New life for old airliners as funky feature rooms

When commercial airliners finally get too old to fly and go to that giant hangar in the sky, their final resting place is usually a vast aviation graveyard, where they are picked over for parts and gradually stripped. It's an inglorious fate for such majestic machinery.

UK-based plane-spotter David Palmer and his daughter Emily came up with another solution, devising a way to transform unwanted Airbus A320s into funky abodes.

The duo takes a section of the aluminium fuselage complete with windows and original insulation, adds a back wall and double-glazed glass doors, and turns it into what could be described as the ultimate man cave.

The high life

The Palmers formed a company, DappR Aviation, and reckon their pods could be used in a multitude of ways including a home office or gym, pool cabana, or even a home cinema where guests can recline in airline seats while they scoff popcorn.

Another suggestion to harness the authenticity of the surroundings is to create an outdoor kitchen complete with an original airline galley. You could even ask your partner to dress as a flight attendant to bring you dinner on a tray. If you're into that sort of thing.
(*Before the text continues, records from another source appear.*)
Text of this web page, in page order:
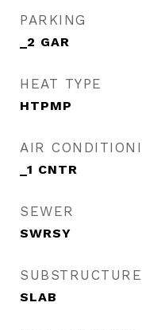
PARKING
_2 GAR
HEAT TYPE
HTPMP
AIR
_1 CNTR
SEWER
SWRSY
SUBSTRUCTURE
SLAB

Priced between £22,000-25,000 ($38,000-$44,000), the standard Aeropod is 2.5 metres deep, although larger sizes can be ordered. The pods come complete with LED lighting and electrical sockets. Plumbing can also be included, as can heated floors.

When it comes to the finish, you can opt to retain the original livery, or have the shell stripped back to the bare aluminium and have it polished to a nice 'Airstream' shine. The interior of the Palmers' 'showroom' Aeropod has been lined with laminate and ash trim and comes with a timber entertaining deck.

Revived flotsam

Furniture designer Emily Palmer has also turned her skill to transforming airline bits and pieces into interesting objet d'art, including desk lamps, clocks, coffee tables, and seating. These can be specified for the Aeropods or purchased for the home. And because everything is built to survive at 30,000 feet and 900km/h, it is more than durable enough for family use.

DappR isn't the first company to upcycle bits of retired aircraft. For example, Turkish company SkyArt turns old service trolleys into strikingly cool drinks cabinets with custom wine or spirits shelves made from aluminium or wood.


SkyArt can also turn an old wing flap into a handy TV credenza, or an Airbus wing-tip into the base for a glass coffee table. Airbus doors become office desks, while a jet-engine cowling makes an excellent reception counter.

Meanwhile, if you just want to get the airline vibe without taking your feet off the ground, you could always enlist the services of Trolley'd; a local mobile cocktail bar service that uses an upcycled fleet of Ansett Airlines service trolleys to serve customers in Melbourne, Sydney and Brisbane. Their company tagline is a winner: "Sh*t's about to get turbulent: Fly Trolley'd."